Certes en matière d'éthique, humour et esprit resteront à jamais insuffisants. Peut-être bien, cependant il est beaucoup d'espèces d'humour. Il y a notamment, hélas, l'humour douteux... C'est qu'il ne faudrait pas confondre l'humour avec la plaisanterie : l'humour est par définition une sorte de décalage, un jeu sur l'impropriété des mots, une pratique hardie de la métaphore, bref le vrai humour est poétique. C'est d'ailleurs par ce biais qu'une éthique de la parole se conforte d'une esthétique de l'écriture. Le poème, fût-il récité oralement, se conçoit par écrit, et c'est ainsi également que l'humour et l'esprit se travaillent. Quoi qu'il en soit, l'esprit s'avère plus large que l'humour en ceci qu'en produisant du sens, il accorde effectivement la recherche poétique de l'humour avec l'exigence de vérité, c'est-dire rigueur et exactitude (esprit de géométrie), et c'est justement dans ce trait d'union que se tient l'esprit.

 

Conclusion et ouverture : la valeur de l’Ecriture

L’écriture apparaît tantôt comme une fixation trop rigide du langage oral, dont il faut se méfier si l’on veut conserver au langage sa fluidité et son pouvoir indéfiniment créateur ; tantôt comme un moyen précieux de donner au langage une stabilité qu’il ne possède pas naturellement, d’en étende la portée dans l’espace, d’en fixer dans le temps la durée. — On trouve chez Platon le mythe suivant. Le démon Theuth vantait les mérites de l’écriture, qu’il venait d’inventer, au roi égyptien Thamous : “L’enseignement de l’é­criture, ô roi, dit Theuth, accroîtra la science et la mémoire des égyptiens ; car j’ai trouvé là le remède de l’oubli et de l’igno­rance”. Mais Thamous contestait cela : “(...) elle produira l’oubli dans les âmes en leur faisant négliger la mémoire: confiants dans l’écriture, c’est du dehors, par des caractères étrangers, et non plus du dedans, du fond d’eux-mêmes qu’ils chercheront à susciter leurs souvenirs; tu as trouvé le moyen, non pas de retenir, mais de renouveler le souvenir, et ce que tu vas procurer à tes disciples c’est la présomption qu’ils ont la science, non la science elle-même; car quand ils auront beaucoup lu sans ap­prendre, ils se croiront très savants et ils ne seront le plus souvent que des ignorants de commerce incommode parce qu’ils se croiront savants sans l’être.” (Platon)
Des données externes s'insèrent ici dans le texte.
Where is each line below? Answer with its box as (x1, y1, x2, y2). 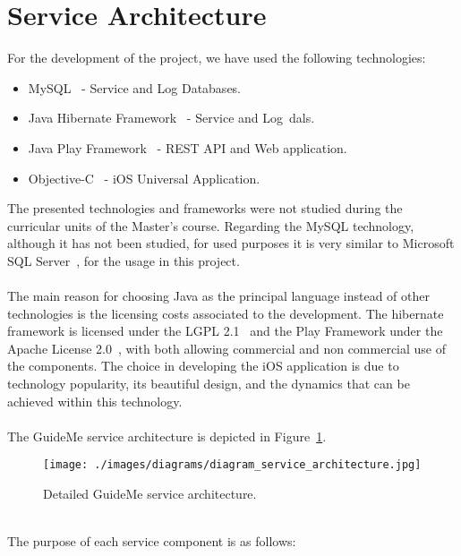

Julia Kristeva relève une autre fonction de l’écriture : celle qui permet à un sujet d’habiter un réel en le parcourant “horizontalement”, en le traversant infiniment, sans pouvoir cependant le dépasser vers un au-delà transcendant. L’écriture dure, se transmet, agit en l’absence des sujets parlants. Elle utilise pour s’y marquer l’espace, en lançant un défi au temps : si la parole se déroule dans la temporalité, le langage avec l’écriture passe à travers le temps en se jouant comme une configuration spatiale. Elle désigne ainsi un type de fonctionnement où le sujet, tout en se différenciant de ce qui l’entoure, et dans la mesure où il marque cet envi­ronnement, ne s’en extrait pas, ne se fabrique pas une dimension idéale (la voix, le souffle) pour y organiser la communication, mais la pratique dans la matière et l’espace même de cette réalité dont il fait partie, tout en s’en différenciant parce qu’il la marque. Acte de différenciation et de participation par rapport au réel, l’écriture est un langage sans au-delà, sans transcendance.”